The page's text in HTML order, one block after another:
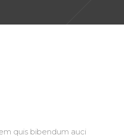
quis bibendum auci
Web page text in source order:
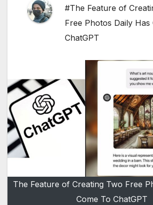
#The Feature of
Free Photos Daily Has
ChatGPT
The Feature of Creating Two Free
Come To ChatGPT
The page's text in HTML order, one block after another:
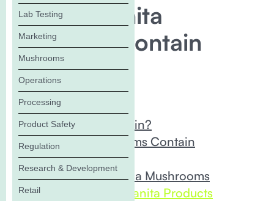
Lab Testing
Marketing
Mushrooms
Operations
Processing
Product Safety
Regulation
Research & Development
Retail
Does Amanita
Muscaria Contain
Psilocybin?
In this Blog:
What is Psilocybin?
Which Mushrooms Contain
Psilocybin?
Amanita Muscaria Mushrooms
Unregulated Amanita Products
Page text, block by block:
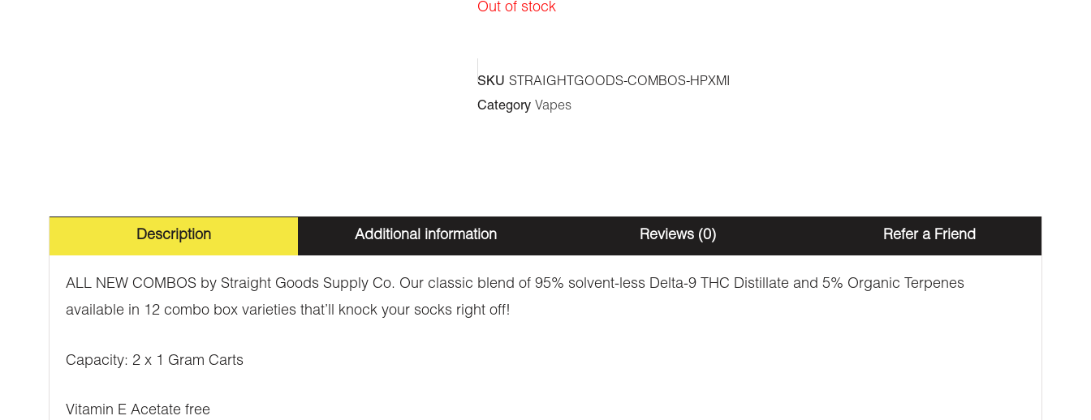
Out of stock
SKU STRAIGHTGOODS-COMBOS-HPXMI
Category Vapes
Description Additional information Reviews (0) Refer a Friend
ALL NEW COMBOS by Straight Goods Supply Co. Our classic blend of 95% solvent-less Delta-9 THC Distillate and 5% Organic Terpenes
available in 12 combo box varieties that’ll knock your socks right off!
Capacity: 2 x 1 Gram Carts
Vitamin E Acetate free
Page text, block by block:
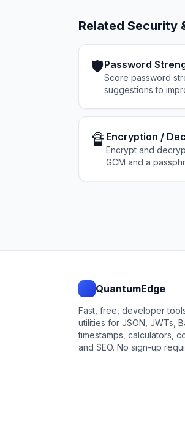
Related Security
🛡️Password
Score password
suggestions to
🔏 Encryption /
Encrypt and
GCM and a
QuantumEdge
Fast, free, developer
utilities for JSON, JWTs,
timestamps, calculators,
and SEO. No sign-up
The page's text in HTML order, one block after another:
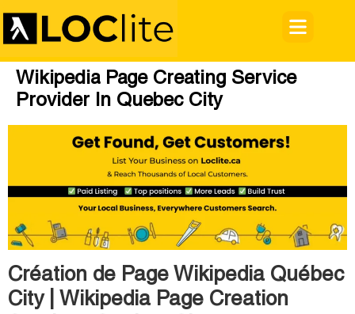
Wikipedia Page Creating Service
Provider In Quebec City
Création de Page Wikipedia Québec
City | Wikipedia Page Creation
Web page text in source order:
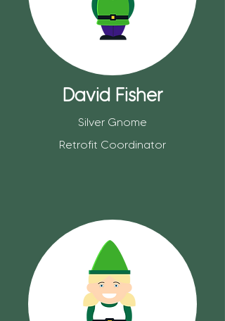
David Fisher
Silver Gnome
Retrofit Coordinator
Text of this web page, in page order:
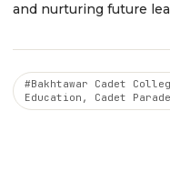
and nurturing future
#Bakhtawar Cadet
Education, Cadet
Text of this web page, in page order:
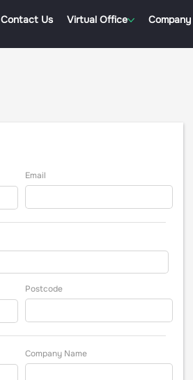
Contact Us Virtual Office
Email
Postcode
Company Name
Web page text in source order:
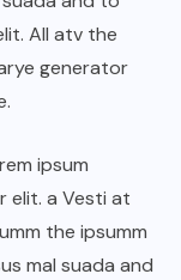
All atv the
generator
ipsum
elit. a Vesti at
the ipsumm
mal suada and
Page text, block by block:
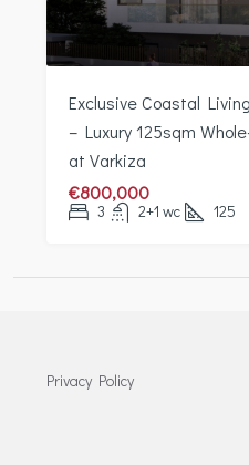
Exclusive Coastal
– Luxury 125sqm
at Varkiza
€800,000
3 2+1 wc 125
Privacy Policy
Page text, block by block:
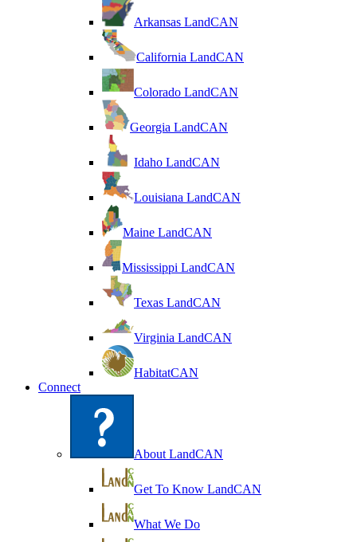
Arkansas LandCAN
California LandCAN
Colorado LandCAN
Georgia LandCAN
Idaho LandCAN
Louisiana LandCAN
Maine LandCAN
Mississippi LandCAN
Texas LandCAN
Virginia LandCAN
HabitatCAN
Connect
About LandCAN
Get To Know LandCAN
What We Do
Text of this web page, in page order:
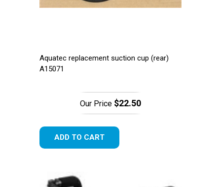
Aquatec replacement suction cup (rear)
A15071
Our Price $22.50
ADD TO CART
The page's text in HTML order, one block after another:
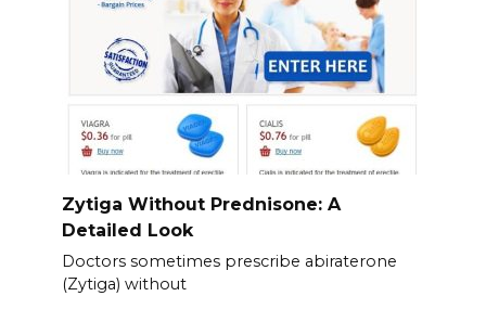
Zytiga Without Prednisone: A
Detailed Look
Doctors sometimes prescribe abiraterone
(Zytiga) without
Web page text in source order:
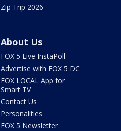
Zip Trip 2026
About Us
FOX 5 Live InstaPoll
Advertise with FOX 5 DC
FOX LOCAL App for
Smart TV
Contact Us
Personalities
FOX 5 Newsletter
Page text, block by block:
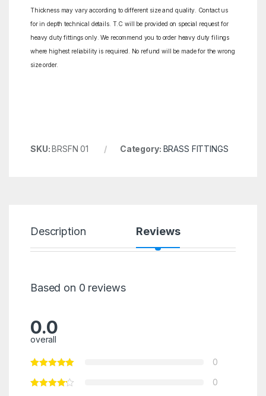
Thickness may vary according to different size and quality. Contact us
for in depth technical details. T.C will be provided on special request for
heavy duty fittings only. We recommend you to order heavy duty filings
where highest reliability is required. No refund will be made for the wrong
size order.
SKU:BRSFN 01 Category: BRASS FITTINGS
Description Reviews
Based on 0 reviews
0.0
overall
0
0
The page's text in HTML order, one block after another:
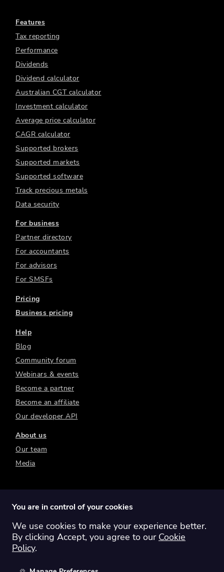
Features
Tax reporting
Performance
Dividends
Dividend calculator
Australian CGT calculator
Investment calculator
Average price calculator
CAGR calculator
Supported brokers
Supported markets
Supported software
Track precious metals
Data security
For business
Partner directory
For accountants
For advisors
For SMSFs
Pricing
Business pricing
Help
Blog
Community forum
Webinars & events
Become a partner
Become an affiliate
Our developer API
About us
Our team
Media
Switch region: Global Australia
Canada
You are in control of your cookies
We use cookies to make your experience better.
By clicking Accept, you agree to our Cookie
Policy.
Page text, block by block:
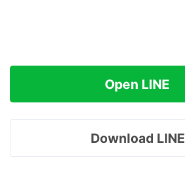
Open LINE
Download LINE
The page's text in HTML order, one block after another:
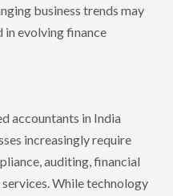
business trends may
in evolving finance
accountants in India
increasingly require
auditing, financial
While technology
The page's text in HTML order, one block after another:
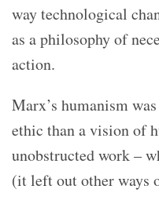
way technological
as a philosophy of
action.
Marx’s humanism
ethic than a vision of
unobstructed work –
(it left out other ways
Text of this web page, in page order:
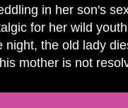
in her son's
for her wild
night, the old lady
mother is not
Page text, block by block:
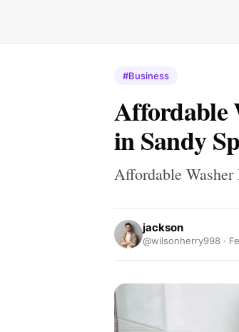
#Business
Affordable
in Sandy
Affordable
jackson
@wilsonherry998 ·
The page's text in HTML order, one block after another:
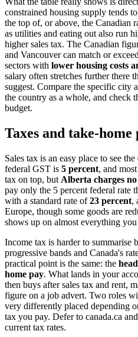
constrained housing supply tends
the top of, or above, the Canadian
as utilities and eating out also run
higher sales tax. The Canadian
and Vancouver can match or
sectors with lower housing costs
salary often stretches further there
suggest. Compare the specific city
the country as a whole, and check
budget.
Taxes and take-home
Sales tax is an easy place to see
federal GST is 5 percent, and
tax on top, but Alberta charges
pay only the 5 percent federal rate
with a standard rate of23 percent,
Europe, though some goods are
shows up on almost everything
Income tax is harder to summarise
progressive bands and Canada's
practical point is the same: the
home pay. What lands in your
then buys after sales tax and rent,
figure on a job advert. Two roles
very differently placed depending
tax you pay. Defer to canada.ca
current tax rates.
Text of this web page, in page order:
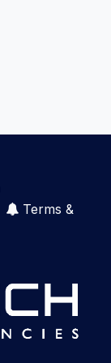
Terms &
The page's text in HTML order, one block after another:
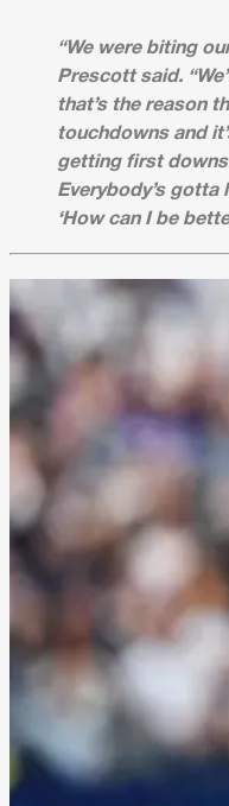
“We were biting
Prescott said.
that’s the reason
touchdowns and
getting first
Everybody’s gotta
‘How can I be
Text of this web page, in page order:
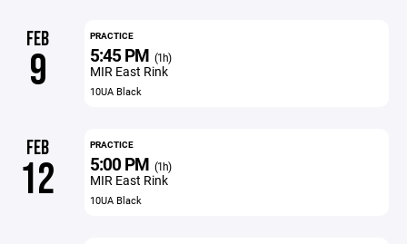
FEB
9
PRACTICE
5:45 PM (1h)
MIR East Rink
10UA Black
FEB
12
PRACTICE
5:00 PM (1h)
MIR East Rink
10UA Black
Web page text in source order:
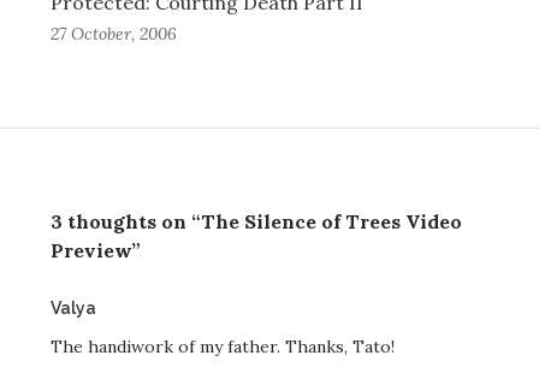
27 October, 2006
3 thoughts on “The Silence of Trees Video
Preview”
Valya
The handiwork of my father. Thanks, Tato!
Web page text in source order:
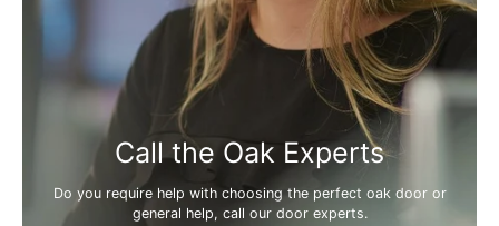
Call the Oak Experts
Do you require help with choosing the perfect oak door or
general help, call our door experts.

• Instructions to follow: The full set of entries should be transcribed exactly, pictures left aside.

• Finished exercise:
The page's text in HTML order, one block after another:
quis bibendum auci
Web page text in source order:
#The Feature of
Free Photos Daily Has
ChatGPT
The Feature of Creating Two Free
Come To ChatGPT
The page's text in HTML order, one block after another:
Lab Testing
Marketing
Mushrooms
Operations
Processing
Product Safety
Regulation
Research & Development
Retail
Does Amanita
Muscaria Contain
Psilocybin?
In this Blog:
What is Psilocybin?
Which Mushrooms Contain
Psilocybin?
Amanita Muscaria Mushrooms
Unregulated Amanita Products
Page text, block by block:
Out of stock
SKU STRAIGHTGOODS-COMBOS-HPXMI
Category Vapes
Description Additional information Reviews (0) Refer a Friend
ALL NEW COMBOS by Straight Goods Supply Co. Our classic blend of 95% solvent-less Delta-9 THC Distillate and 5% Organic Terpenes
available in 12 combo box varieties that’ll knock your socks right off!
Capacity: 2 x 1 Gram Carts
Vitamin E Acetate free
Page text, block by block:
Related Security
🛡️Password
Score password
suggestions to
🔏 Encryption /
Encrypt and
GCM and a
QuantumEdge
Fast, free, developer
utilities for JSON, JWTs,
timestamps, calculators,
and SEO. No sign-up
The page's text in HTML order, one block after another:
Wikipedia Page Creating Service
Provider In Quebec City
Création de Page Wikipedia Québec
City | Wikipedia Page Creation
Web page text in source order:
David Fisher
Silver Gnome
Retrofit Coordinator
Text of this web page, in page order:
and nurturing future
#Bakhtawar Cadet
Education, Cadet
Text of this web page, in page order:
Contact Us Virtual Office
Email
Postcode
Company Name
Web page text in source order:
All atv the
generator
ipsum
elit. a Vesti at
the ipsumm
mal suada and
Page text, block by block:
Exclusive Coastal
– Luxury 125sqm
at Varkiza
€800,000
3 2+1 wc 125
Privacy Policy
Page text, block by block:
Arkansas LandCAN
California LandCAN
Colorado LandCAN
Georgia LandCAN
Idaho LandCAN
Louisiana LandCAN
Maine LandCAN
Mississippi LandCAN
Texas LandCAN
Virginia LandCAN
HabitatCAN
Connect
About LandCAN
Get To Know LandCAN
What We Do
Text of this web page, in page order:
Aquatec replacement suction cup (rear)
A15071
Our Price $22.50
ADD TO CART
The page's text in HTML order, one block after another:
Zytiga Without Prednisone: A
Detailed Look
Doctors sometimes prescribe abiraterone
(Zytiga) without
Web page text in source order:
Zip Trip 2026
About Us
FOX 5 Live InstaPoll
Advertise with FOX 5 DC
FOX LOCAL App for
Smart TV
Contact Us
Personalities
FOX 5 Newsletter
Page text, block by block:
Thickness may vary according to different size and quality. Contact us
for in depth technical details. T.C will be provided on special request for
heavy duty fittings only. We recommend you to order heavy duty filings
where highest reliability is required. No refund will be made for the wrong
size order.
SKU:BRSFN 01 Category: BRASS FITTINGS
Description Reviews
Based on 0 reviews
0.0
overall
0
0
The page's text in HTML order, one block after another:
Features
Tax reporting
Performance
Dividends
Dividend calculator
Australian CGT calculator
Investment calculator
Average price calculator
CAGR calculator
Supported brokers
Supported markets
Supported software
Track precious metals
Data security
For business
Partner directory
For accountants
For advisors
For SMSFs
Pricing
Business pricing
Help
Blog
Community forum
Webinars & events
Become a partner
Become an affiliate
Our developer API
About us
Our team
Media
Switch region: Global Australia
Canada
You are in control of your cookies
We use cookies to make your experience better.
By clicking Accept, you agree to our Cookie
Policy.
Page text, block by block:
Open LINE
Download LINE
The page's text in HTML order, one block after another:
business trends may
in evolving finance
accountants in India
increasingly require
auditing, financial
While technology
The page's text in HTML order, one block after another:
way technological
as a philosophy of
action.
Marx’s humanism
ethic than a vision of
unobstructed work –
(it left out other ways
Text of this web page, in page order:
in her son's
for her wild
night, the old lady
mother is not
Page text, block by block:
#Business
Affordable
in Sandy
Affordable
jackson
@wilsonherry998 ·
The page's text in HTML order, one block after another:
constrained housing supply tends
the top of, or above, the Canadian
as utilities and eating out also run
higher sales tax. The Canadian
and Vancouver can match or
sectors with lower housing costs
salary often stretches further there
suggest. Compare the specific city
the country as a whole, and check
budget.
Taxes and take-home
Sales tax is an easy place to see
federal GST is 5 percent, and
tax on top, but Alberta charges
pay only the 5 percent federal rate
with a standard rate of23 percent,
Europe, though some goods are
shows up on almost everything
Income tax is harder to summarise
progressive bands and Canada's
practical point is the same: the
home pay. What lands in your
then buys after sales tax and rent,
figure on a job advert. Two roles
very differently placed depending
tax you pay. Defer to canada.ca
current tax rates.
Text of this web page, in page order:
Terms &
The page's text in HTML order, one block after another:
“We were biting
Prescott said.
that’s the reason
touchdowns and
getting first
Everybody’s gotta
‘How can I be
Text of this web page, in page order:
FEB
9
PRACTICE
5:45 PM (1h)
MIR East Rink
10UA Black
FEB
12
PRACTICE
5:00 PM (1h)
MIR East Rink
10UA Black
Web page text in source order:
27 October, 2006
3 thoughts on “The Silence of Trees Video
Preview”
Valya
The handiwork of my father. Thanks, Tato!
Web page text in source order:
Call the Oak Experts
Do you require help with choosing the perfect oak door or
general help, call our door experts.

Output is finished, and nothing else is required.